Bug #58167 for libwww-perl: HTTP::Message decoded_content() does not decode ISO-8859-1

Sat Jun 05 16:10:09 2010 PENMA [...] cpan.org - Ticket created

Subject:

HTTP::Message decoded_content() does not decode ISO-8859-1

The documentation for HTTP::Message states that decoded_content() decodes the content and returns a "perl Unicode string", unless the charset is explicitly defined to "none". It does however also not convert any "iso-8859-1" encoded content. This happens both with autodetected and manually specified encoding. This means that iso-8859-1 documents will never be decoded and the function does not return a character string. This is wrong. Code randomly breaks, because it assumes it receives a character string, but it doesn't. Things like uc($content) do not return the correct result. The iso-8859-1 encoding should be removed from the hardcoded list of encoding values for which no decoding will be done, so that this routine returns a character string for these documents too.

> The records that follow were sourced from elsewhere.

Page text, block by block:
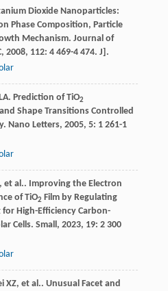
Dioxide Nanoparticles:
Phase Composition, Particle
Mechanism. Journal of
, 2008, 112: 4 469-4 474. J].
. Prediction of TiO2
Shape Transitions Controlled
Nano Letters, 2005, 5: 1 261-1
et al.. Improving the Electron
of TiO2 Film by Regulating
High-Efficiency Carbon-
Cells. Small, 2023, 19: 2 300
XZ, et al.. Unusual Facet and
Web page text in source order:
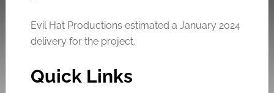
Evil Hat Productions estimated a January 2024
delivery for the project.
Quick Links
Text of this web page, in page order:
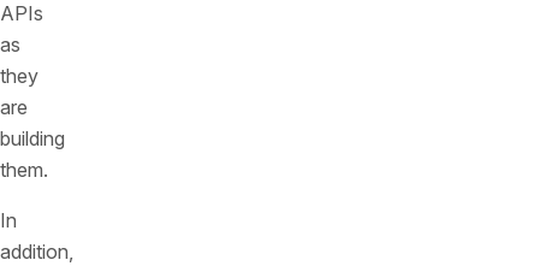
APIs
as
they
are
building
them.
In
addition,
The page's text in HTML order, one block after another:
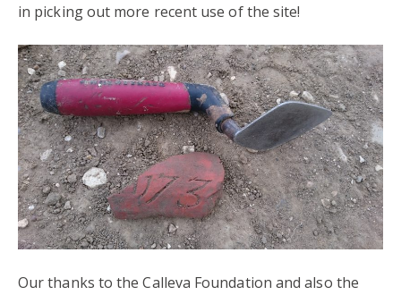
in picking out more recent use of the site!
Our thanks to the Calleva Foundation and also the
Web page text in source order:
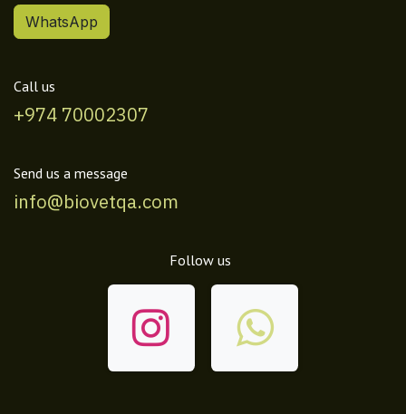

Sat Jun 05 16:23:18 2010 DERF [...] cpan.org - Cc DERF added

Thu Sep 23 10:06:01 2010 felix.ostmann [...] thewar.de - Correspondence added

From:

felix.ostmann [...] thewar.de

Very important to fix that hardcoded list! Every document with ISO-8859-1 not working here!

Thu Sep 23 10:06:02 2010 The RT System itself - Status changed from 'new' to 'open'

Thu Sep 23 15:36:13 2010 GAAS [...] cpan.org - Correspondence added

What's not working for your ISO-8859-1 strings? It's not the internal utf8 flag that define "Unicode string". My position is that I should not promote the "Unicode Bug" (see perlunicode(1)). It's a bug if the semantics of a ISO-8859-1 string depends on utf8::upgrade(). The real reason is that not upgrading ISO-8859-1 made the code much simpler when trying to support perl-5.6. Older versions of LWP did upgrade these strings. I also like more efficient code.

Thu Sep 23 16:20:34 2010 PENMA [...] cpan.org - Correspondence added

On Thu Sep 23 15:36:13 2010, GAAS wrote: Show quoted text

> What's not working for your ISO-8859-1 strings?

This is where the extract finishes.